### TAO remote client (object detection with Multi-class Classification)

Transfer learning is the process of transferring learned features from one application to another. It is a commonly used training technique where you use a model trained on one task and re-train to use it on a different task. Train Adapt Optimize (TAO) Toolkit  is a simple and easy-to-use Python based AI toolkit for taking purpose-built AI models and customizing them with users' own data.

![image](https://developer.nvidia.com/sites/default/files/akamai/TAO/tlt-tao-toolkit-bring-your-own-model-diagram.png)
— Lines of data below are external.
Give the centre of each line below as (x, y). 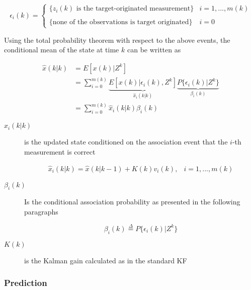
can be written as (154, 50)
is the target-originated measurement (133, 9)
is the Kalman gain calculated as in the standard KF (106, 260)
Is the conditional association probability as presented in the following (132, 202)
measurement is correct (60, 151)
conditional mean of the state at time (62, 50)
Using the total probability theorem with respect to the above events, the (117, 40)
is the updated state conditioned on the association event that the (126, 142)
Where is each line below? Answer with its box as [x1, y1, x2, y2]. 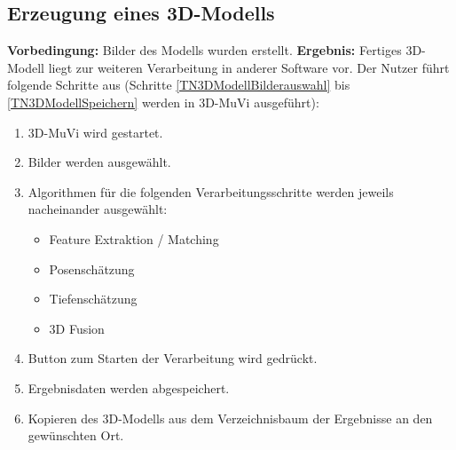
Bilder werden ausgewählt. [28, 153, 171, 171]
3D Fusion [49, 319, 105, 337]
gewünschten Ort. [28, 426, 124, 445]
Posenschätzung [49, 259, 135, 278]
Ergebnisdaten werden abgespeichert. [28, 378, 230, 397]
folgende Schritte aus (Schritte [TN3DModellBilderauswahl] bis [7, 75, 350, 94]
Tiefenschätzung [49, 289, 138, 308]
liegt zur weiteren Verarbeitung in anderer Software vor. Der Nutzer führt [48, 58, 450, 76]
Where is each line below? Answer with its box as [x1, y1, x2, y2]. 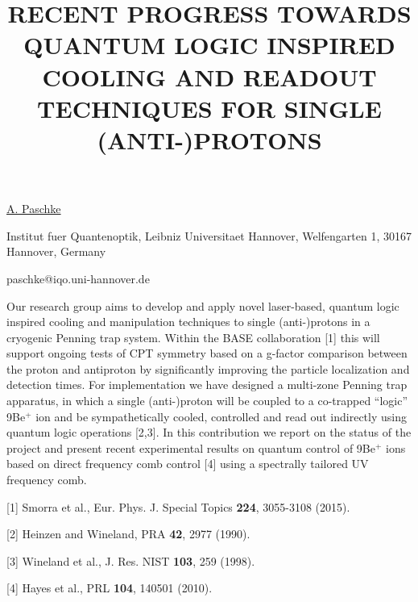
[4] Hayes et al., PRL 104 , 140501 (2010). [6, 579, 213, 596]
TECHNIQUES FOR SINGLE [37, 91, 382, 124]
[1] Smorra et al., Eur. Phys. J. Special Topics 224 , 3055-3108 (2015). [6, 498, 350, 515]
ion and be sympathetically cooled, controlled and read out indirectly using [35, 408, 407, 424]
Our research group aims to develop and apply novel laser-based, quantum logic [6, 297, 399, 314]
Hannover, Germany [6, 243, 106, 260]
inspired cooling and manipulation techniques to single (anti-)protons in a [6, 313, 370, 330]
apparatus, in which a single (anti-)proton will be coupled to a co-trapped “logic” [6, 392, 408, 409]
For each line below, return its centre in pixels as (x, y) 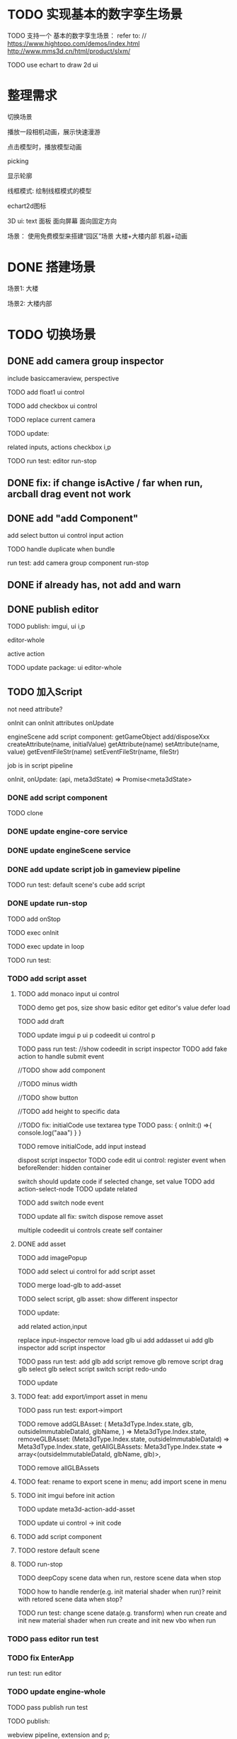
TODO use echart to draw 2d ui (53, 65)
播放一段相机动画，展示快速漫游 (54, 131)
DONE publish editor (53, 609)
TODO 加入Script (45, 691)
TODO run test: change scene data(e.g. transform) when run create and (122, 1613)
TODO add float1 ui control (46, 392)
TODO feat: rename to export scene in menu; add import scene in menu (122, 1482)
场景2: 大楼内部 (30, 303)
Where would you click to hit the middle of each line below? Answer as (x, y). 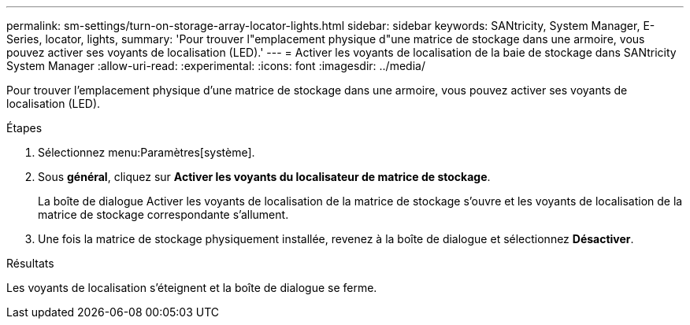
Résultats (30, 263)
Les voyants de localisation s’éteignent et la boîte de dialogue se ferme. (192, 288)
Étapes (24, 128)
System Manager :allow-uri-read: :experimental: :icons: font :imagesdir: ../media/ (216, 66)
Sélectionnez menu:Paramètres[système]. (147, 152)
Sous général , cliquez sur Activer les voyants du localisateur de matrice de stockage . (264, 177)
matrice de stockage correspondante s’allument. (163, 214)
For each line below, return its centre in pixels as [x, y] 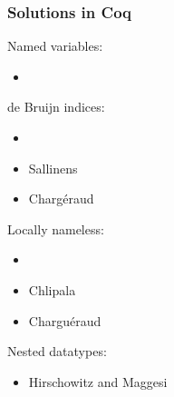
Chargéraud [61, 198]
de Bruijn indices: [56, 107]
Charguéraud [65, 320]
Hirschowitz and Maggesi [98, 381]
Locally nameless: [56, 228]
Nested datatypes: [57, 351]
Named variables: [55, 46]
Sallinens [53, 168]
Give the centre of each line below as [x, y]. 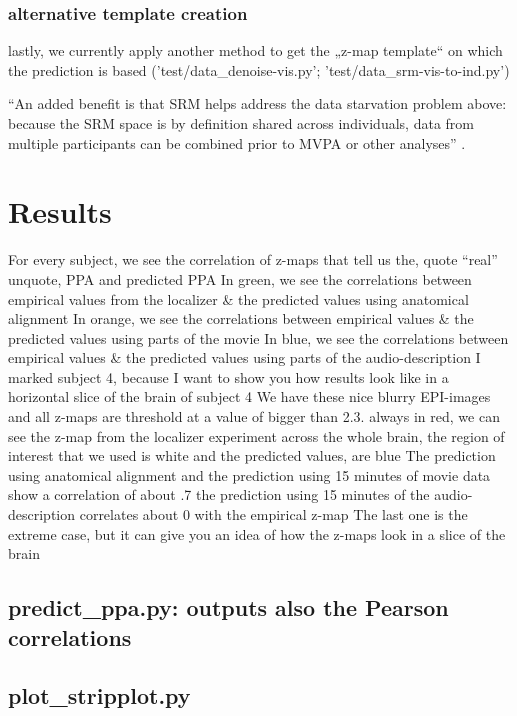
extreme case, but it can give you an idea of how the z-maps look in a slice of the [257, 533]
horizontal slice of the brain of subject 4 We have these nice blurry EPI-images [249, 396]
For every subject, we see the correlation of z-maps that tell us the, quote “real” [253, 259]
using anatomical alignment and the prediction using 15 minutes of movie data [249, 474]
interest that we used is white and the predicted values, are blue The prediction [252, 455]
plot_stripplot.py [99, 695]
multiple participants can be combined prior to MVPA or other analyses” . [237, 142]
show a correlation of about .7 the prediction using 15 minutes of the [219, 494]
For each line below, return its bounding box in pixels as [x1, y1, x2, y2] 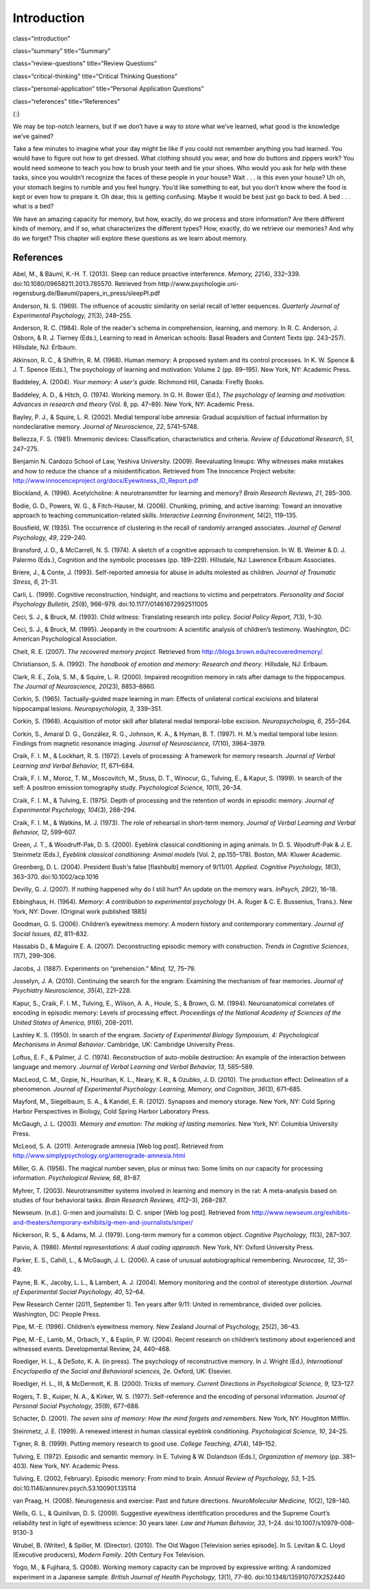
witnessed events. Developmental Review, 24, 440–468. [12, 1345, 171, 1353]
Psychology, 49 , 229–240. [12, 533, 87, 541]
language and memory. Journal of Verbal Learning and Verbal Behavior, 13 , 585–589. [12, 1063, 255, 1071]
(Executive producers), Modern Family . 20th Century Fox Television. [12, 1551, 206, 1559]
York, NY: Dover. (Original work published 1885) [12, 907, 147, 915]
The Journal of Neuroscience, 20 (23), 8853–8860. [12, 682, 156, 690]
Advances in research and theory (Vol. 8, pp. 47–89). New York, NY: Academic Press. [12, 400, 255, 408]
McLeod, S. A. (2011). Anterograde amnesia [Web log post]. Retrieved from [12, 1142, 224, 1150]
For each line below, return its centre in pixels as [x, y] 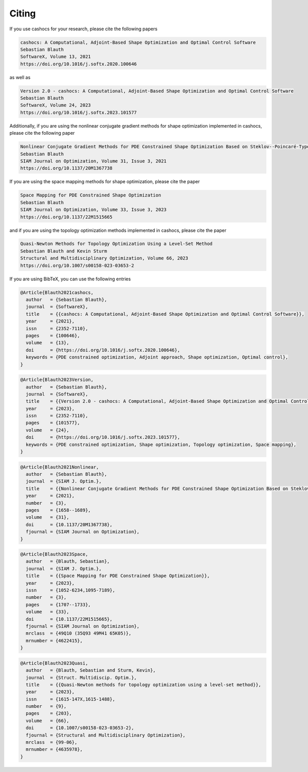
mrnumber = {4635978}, [54, 749]
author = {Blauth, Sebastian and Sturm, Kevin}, [91, 670]
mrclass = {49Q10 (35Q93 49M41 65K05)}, [79, 633]
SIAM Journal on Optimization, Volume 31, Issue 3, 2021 [93, 161]
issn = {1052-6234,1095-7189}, [71, 590]
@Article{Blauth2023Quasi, [54, 663]
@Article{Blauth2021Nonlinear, [60, 467]
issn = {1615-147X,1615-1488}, [71, 699]
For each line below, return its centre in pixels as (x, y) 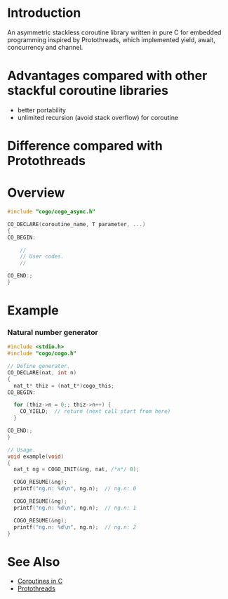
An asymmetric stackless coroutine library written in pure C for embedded (114, 32)
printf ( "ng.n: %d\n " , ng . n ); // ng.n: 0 (75, 489)
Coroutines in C (40, 581)
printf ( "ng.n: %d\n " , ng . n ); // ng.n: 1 (75, 508)
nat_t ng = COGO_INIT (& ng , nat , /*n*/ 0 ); (76, 469)
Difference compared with (85, 146)
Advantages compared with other (107, 76)
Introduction (44, 13)
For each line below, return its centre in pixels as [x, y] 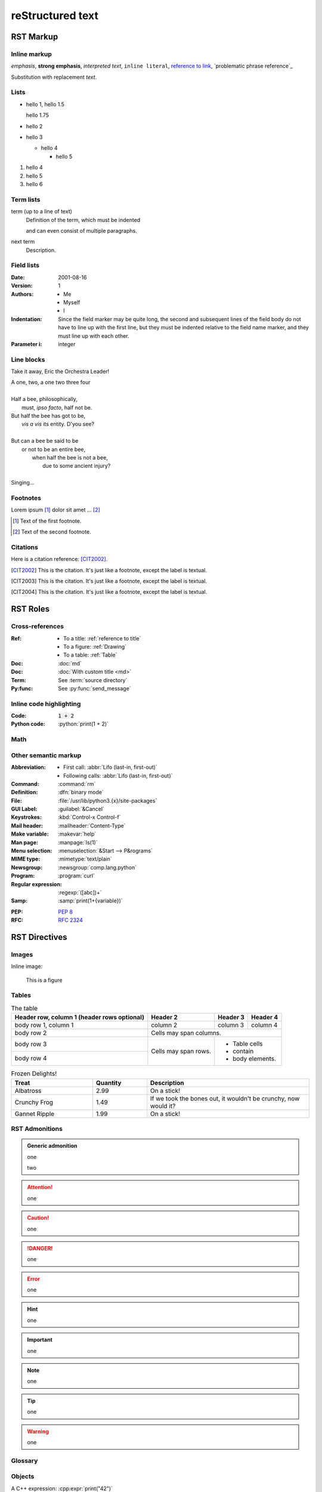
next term [23, 242]
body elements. [255, 1059]
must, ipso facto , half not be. [57, 407]
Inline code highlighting [46, 704]
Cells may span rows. [181, 1052]
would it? [163, 1106]
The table [24, 1009]
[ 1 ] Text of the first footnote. [47, 521]
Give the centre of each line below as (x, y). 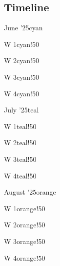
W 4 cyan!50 (21, 93)
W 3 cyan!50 (21, 77)
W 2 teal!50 (20, 143)
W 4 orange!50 (25, 257)
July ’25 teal (21, 110)
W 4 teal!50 (20, 175)
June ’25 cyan (23, 28)
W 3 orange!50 (25, 241)
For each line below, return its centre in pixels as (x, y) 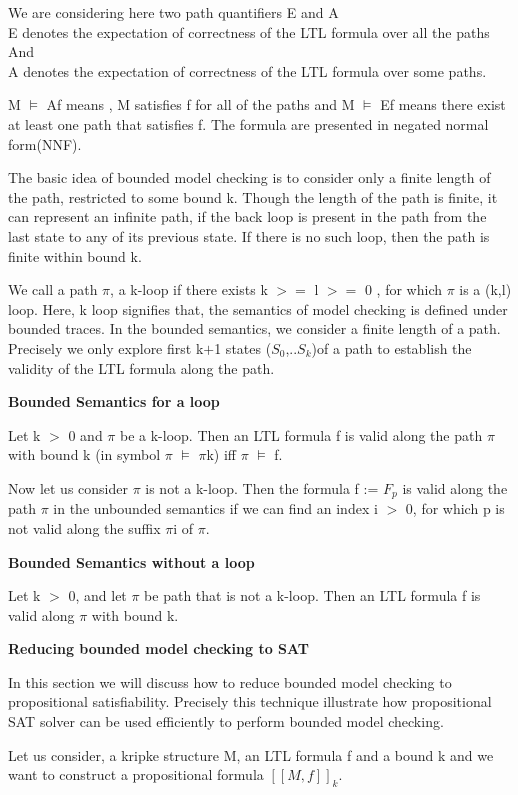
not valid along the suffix (84, 527)
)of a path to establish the (391, 347)
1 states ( (243, 347)
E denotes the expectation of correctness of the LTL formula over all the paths (249, 31)
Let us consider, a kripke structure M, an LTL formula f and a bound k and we (251, 754)
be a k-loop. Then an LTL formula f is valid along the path (301, 434)
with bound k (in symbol (84, 454)
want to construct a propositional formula (136, 774)

### The workflow in a nutshell

- Creating a dataset
- Upload VOC dataset to the service
- Running dataset convert
- Getting a PTM from NGC
- Model Actions
    - Train
    - Evaluate
    - Prune, retrain
    - Export
    - Convert
    - Inference on TAO
    - Inference on TRT

### Table of contents

1. [Install TAO remote client ](#head-1)
1. [Set the remote service base URL](#head-2)
1. [Access the shared volume](#head-3)
1. [Create the datasets](#head-4)
1. [List datasets](#head-5)
1. [Provide and customize dataset convert specs](#head-6)
1. [Run dataset convert](#head-7)
1. [Create a model experiment](#head-8)
1. [Find classification pretrained model](#head-9)
1. [Customize model metadata](#head-10)
1. [Provide train specs](#head-11)
1. [Run train](#head-12)
1. [Provide evaluate specs](#head-13)
1. [Run evaluate](#head-14)
1. [Provide prune specs](#head-15)
1. [Run prune](#head-16)
1. [Provide retrain specs](#head-17)
1. [Run retrain](#head-18)
1. [Run evaluate on retrain](#head-18-1)
1. [Provide FP32 export specs](#head-19)
1. [Run FP32 export](#head-20)
1. [Provide Int8 export specs](#head-21)
1. [Run Int8 export](#head-22)
1. [Provide model convert specs](#head-23)
1. [Run model convert](#head-24)
1. [Provide TAO inference specs](#head-25)
1. [Run TAO inference](#head-26)
1. [Provide TRT inference specs](#head-27)
1. [Run TRT inference](#head-28)
1. [Delete experiment](#head-30)
1. [Delete datasets](#head-31)
1. [Unmount shared volume](#head-32)
1. [Uninstall TAO Remote Client](#head-33)

### Requirements
Please find the server requirements [here](https://docs.nvidia.com/tao/tao-toolkit/text/tao_toolkit_api/api_setup.html#)

In [None]:
import os
import glob
import subprocess
import getpass
import uuid
import json

In [None]:
namespace = 'default'

### Install TAO remote client <a class="anchor" id="head-1"></a>

In [None]:
# SKIP this step IF you have already installed the TAO-Client wheel.
! pip3 install nvidia-tao-client

In [None]:
# View the version of the TAO-Client
! tao-client --version

### FIXME


1. Assign the ip_address and port_number in FIXME 1 and FIXME 2 ([info](https://docs.nvidia.com/tao/tao-toolkit/text/tao_toolkit_api/api_rest_api.html))
2. Set NGC API key in FIXME 3
3. Assign path of data directory in FIXME 4
4. Choose between default or custom dataset in FIXME 5

### Set the remote service base URL <a class="anchor" id="head-2"></a>

In [None]:
# Define the node_addr and port number
node_addr = "<ip_address>" # FIXME1 example: 10.137.149.22
node_port = "<port_number>" # FIXME2 example: 32334
# In host machine, node ip_address and port number can be obtained as follows,
# ip_address: hostname -i
# port_number: kubectl get service ingress-nginx-controller -o jsonpath='{.spec.ports[0].nodePort}'
%env BASE_URL=http://{node_addr}:{node_port}/{namespace}/api/v1

In [None]:
# FIXME: Set ngc_api_key valiable
ngc_api_key = "<ngc_api_key>" # FIXME3 example: zZYtczM5amdtdDcwNjk0cnA2bGU2bXQ3bnQ6NmQ4NjNhMDItMTdmZS00Y2QxLWI2ZjktNmE5M2YxZTc0OGyM

# Exchange NGC_API_KEY for JWT
identity = json.loads(subprocess.getoutput(f'tao-client login --ngc-api-key {ngc_api_key}'))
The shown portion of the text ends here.